Keflavik International helps bring a warm front into Reykjavik with passenger levels into Iceland’s main gateway 11 years ahead of schedule

Isavia, Iceland’s national airport company and air navigation service provider, has forecast that Reykjavik Keflavik International Airport (KEF) will “significantly exceed” 10 million passengers in 2018, according to commercial director Hlynur Sigurdsson. The forecast is in fact around 11 years ahead of schedule, according to Isavia’s most recent masterplan, launched in early 2016 with the aim of handling around 14 million travellers by 2040, including roughly 6 million sixth freedom passengers.


Summary:

  • Reykjavik’s Keflavik International Airport expects to handle 10 million passengers in 2018, 11 years ahead of its most recent master plan forecasts;
  • A third runway, new passenger terminal and high speed rail (HSR) link to downtown Reykjavik will prepare the airport for future demand;
  • Stabilisation of tourist growth and transfer passengers may give Isavia the time it needs to initiate new capacity building measures.

Fast-forward only two years and KEF has seen growth far outpacing the airport company’s earlier predictions of reaching just six million passengers by 2018. According to data from CAPA – Centre for Aviation, the main air gateway to Iceland registered 56 consecutive months of double digit year-on-year passenger growth from Aug-2013 to Mar-2018, with total traffic more than doubling from 2014 to 2017.

Looking at monthly traffic in more detail, larger passenger jumps tend to be seen in the shoulder and off-season periods, as travellers take advantage of cheaper airfare, hotel and in country travel expenses despite the chilly winter months and try to avoid congested (and more expensive) peak summer periods.

KEF handled 8.7 million passengers in 2017, including over two million visitor arrivals, and is on track to reach the 10 million mark this year, with passenger traffic up 15.1% to date in May-2018.

CHART – Strong passenger growth since 2010 will require an acceleration of capacity building projects moving forwardSource: CAPA – Centre for Aviation and Reykjavik Keflavik Airport

This result is reflected not the least in Keflavík Airport more than doubling direct connections served in the last five years, according to statistics from Isavia and ACI Europe.
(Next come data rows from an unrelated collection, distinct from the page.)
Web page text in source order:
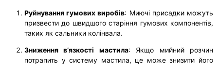
Руйнування гумових виробів: Миючі присадки можуть
призвести до швидшого старіння гумових компонентів,
таких як сальники колінвала.
Зниження в’язкості мастила: Якщо мийний розчин
потрапить у систему мастила, це може знизити його
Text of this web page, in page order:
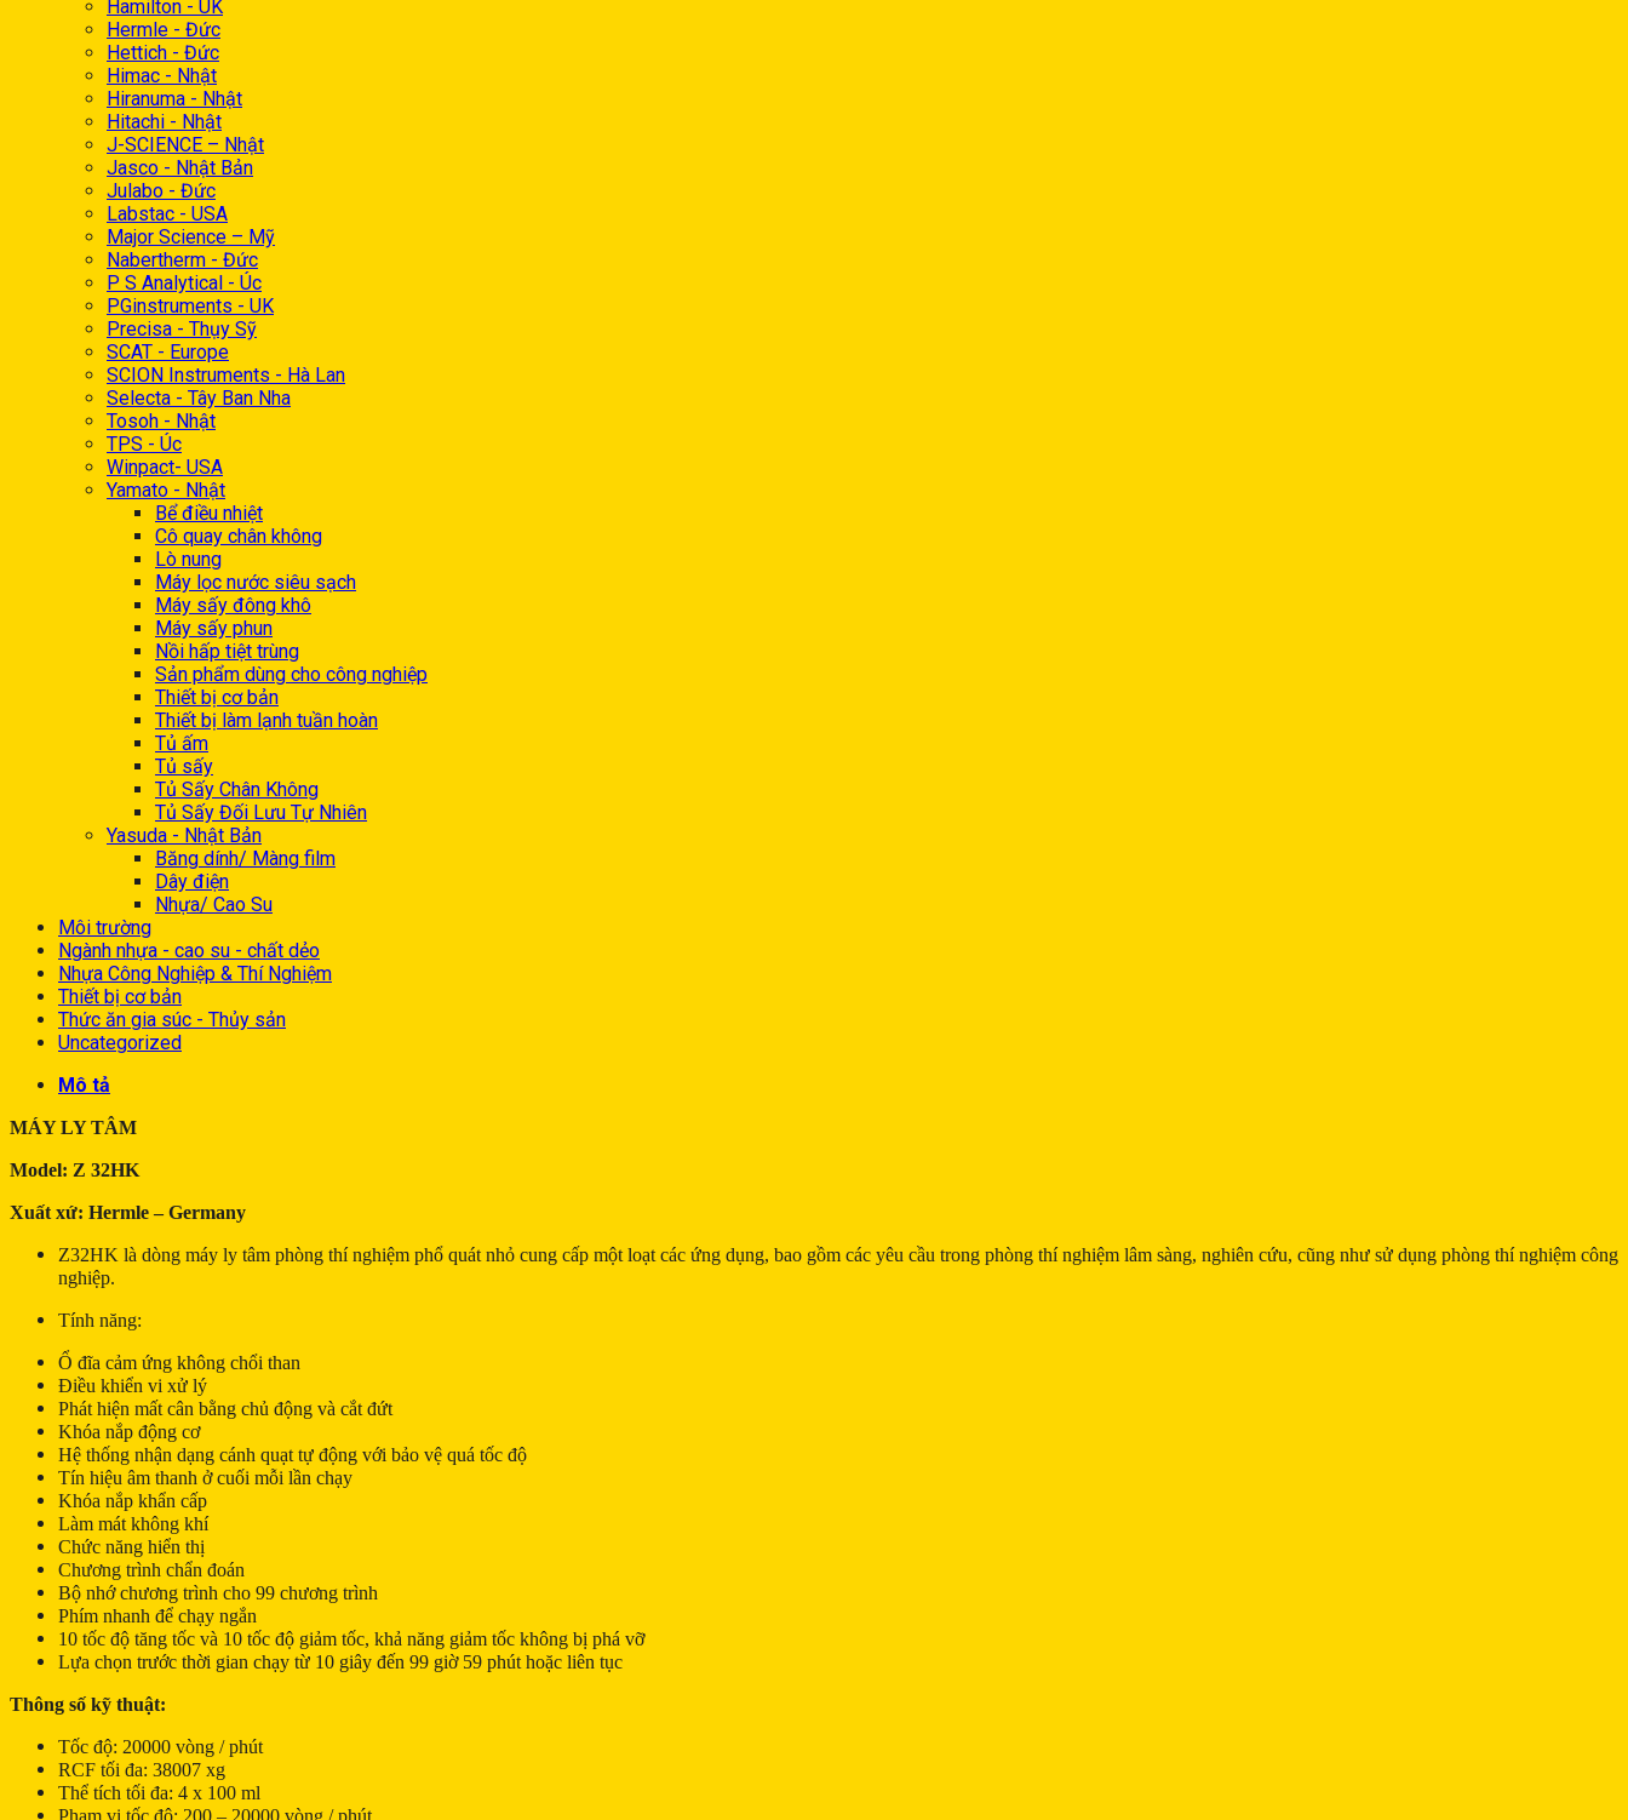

Major markets such as Dallas/Fort Worth, Chicago, Miami, Nice, Riga, Mallorca, Berlin Tegel and Budapest, to name but a few, have been added to the map in the past two years, with upcoming destinations including direct services to Rome and Delhi in 2018 served by Norwegian and WOW air respectively.

CHART – US passengers account for one third of seats to IcelandSource: CAPA – Centre for Aviation and OAG (data: w/c 16-Jul-2018)

Air travel has continued to rebound since the collapse of the world banking system in 2008, with increased demand supported by two strong local carriers: national carrier Icelandair and low cost airline WOW air, which account for nearly 80% of seat capacity. Greater Reykjavík and Southern peninsular comprise a local population of around 240,000 and as the most sparsely populated country in Europe, Iceland’s population totals roughly 350,000.

Isavia chief executive Bjorn Oli Hauksson said in Jan-2018 the company intends to invest around USD1 billion at Keflavik Airport over the next seven to eight years, commenting it is “just a matter of time” before the airport presents firm expansion details. Highlights of Isavia’s 2016 master plan include construction of a third 2500m runway and associated apron/taxiway expansion and construction of a new terminal in addition to ongoing passenger terminal expansion, to be completed over multiple phases.

VIEW Isavia’s full masterplan for Keflavik International Airport: Isavia Masterplan 2015-2040

The plan also outlined development of a new HSR connection between Keflavik Airport and Reykjavik’s city centre. Situated 50 km southwest of Reykjavík near the edge of Suðurnes (South peninsular), journey times between KEF and the city will takw up to 20 minutes, according to project development company Fluglestin, with terminus at Reykjavik’s current BSÍ bus station.

Though there is some cause for haste in these projects, we are not likely to see the same remarkable growth spikes compared with that of the previous three years. Iceland’s Arion Bank economic outlook 2018-2020 for example anticipates Iceland’s tourism industry, having increased almost five-fold since 2010, will see growth slow to between 4% and 6% out to 2020. Incidentally, tourist arrivals show a 5.5% increase to year to date up to May-2018.

Such a “deceleration” may be a blessing in disguise, as it gives Isavia time not only to expand airport capacity but also develop sustainable tourism practices and bolster environmental awareness on the impact of tourism in collaboration with Icelandic tourism bodies.